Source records

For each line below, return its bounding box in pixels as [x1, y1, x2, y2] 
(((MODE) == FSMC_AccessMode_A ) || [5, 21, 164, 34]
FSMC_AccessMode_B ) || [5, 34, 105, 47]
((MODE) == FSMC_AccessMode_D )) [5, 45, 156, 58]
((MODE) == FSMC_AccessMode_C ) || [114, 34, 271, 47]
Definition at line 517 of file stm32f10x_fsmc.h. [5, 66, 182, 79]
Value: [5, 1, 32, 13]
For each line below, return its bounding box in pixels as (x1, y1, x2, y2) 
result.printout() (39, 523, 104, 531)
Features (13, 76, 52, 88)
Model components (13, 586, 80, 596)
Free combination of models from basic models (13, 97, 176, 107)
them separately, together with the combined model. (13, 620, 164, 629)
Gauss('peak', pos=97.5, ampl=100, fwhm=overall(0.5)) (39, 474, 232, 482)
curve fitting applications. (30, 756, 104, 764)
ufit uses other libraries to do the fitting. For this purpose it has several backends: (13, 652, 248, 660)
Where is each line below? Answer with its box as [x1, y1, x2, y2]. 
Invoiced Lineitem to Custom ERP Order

--

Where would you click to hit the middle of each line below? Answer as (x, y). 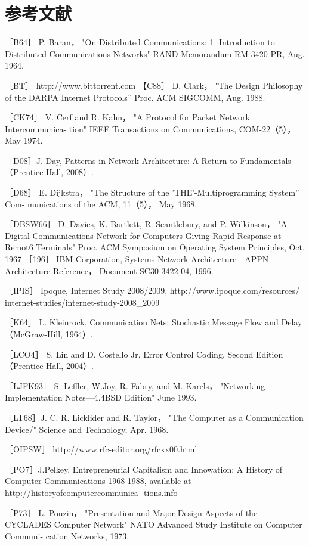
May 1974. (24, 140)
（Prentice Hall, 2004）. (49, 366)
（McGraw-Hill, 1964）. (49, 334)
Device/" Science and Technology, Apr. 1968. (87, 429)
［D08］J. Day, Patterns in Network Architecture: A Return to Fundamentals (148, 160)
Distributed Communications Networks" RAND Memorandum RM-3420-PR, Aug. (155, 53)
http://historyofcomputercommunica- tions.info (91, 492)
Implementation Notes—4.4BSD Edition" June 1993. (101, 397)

---

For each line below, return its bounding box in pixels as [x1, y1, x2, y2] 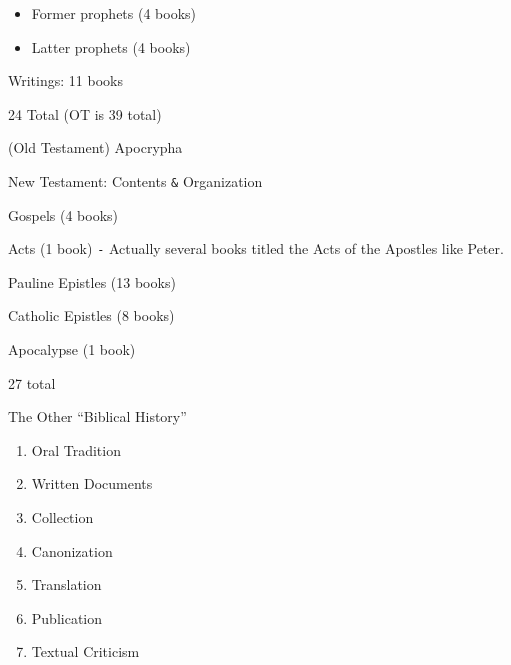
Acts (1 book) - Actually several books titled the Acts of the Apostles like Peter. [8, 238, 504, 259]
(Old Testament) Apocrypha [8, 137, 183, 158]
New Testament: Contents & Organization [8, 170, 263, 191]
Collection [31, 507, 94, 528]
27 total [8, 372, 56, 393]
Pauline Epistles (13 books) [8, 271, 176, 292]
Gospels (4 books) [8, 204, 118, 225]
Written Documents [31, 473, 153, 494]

* Problem to work on *
Return the lines above from the one with "Where would you" through the one with "1993. (101, 397)", verbatim and nothing else. Omit every picture.

* Response *
Where would you click to hit the middle of each line below? Answer as (x, y). 
May 1974. (24, 140)
（Prentice Hall, 2004）. (49, 366)
（McGraw-Hill, 1964）. (49, 334)
Device/" Science and Technology, Apr. 1968. (87, 429)
［D08］J. Day, Patterns in Network Architecture: A Return to Fundamentals (148, 160)
Distributed Communications Networks" RAND Memorandum RM-3420-PR, Aug. (155, 53)
http://historyofcomputercommunica- tions.info (91, 492)
Implementation Notes—4.4BSD Edition" June 1993. (101, 397)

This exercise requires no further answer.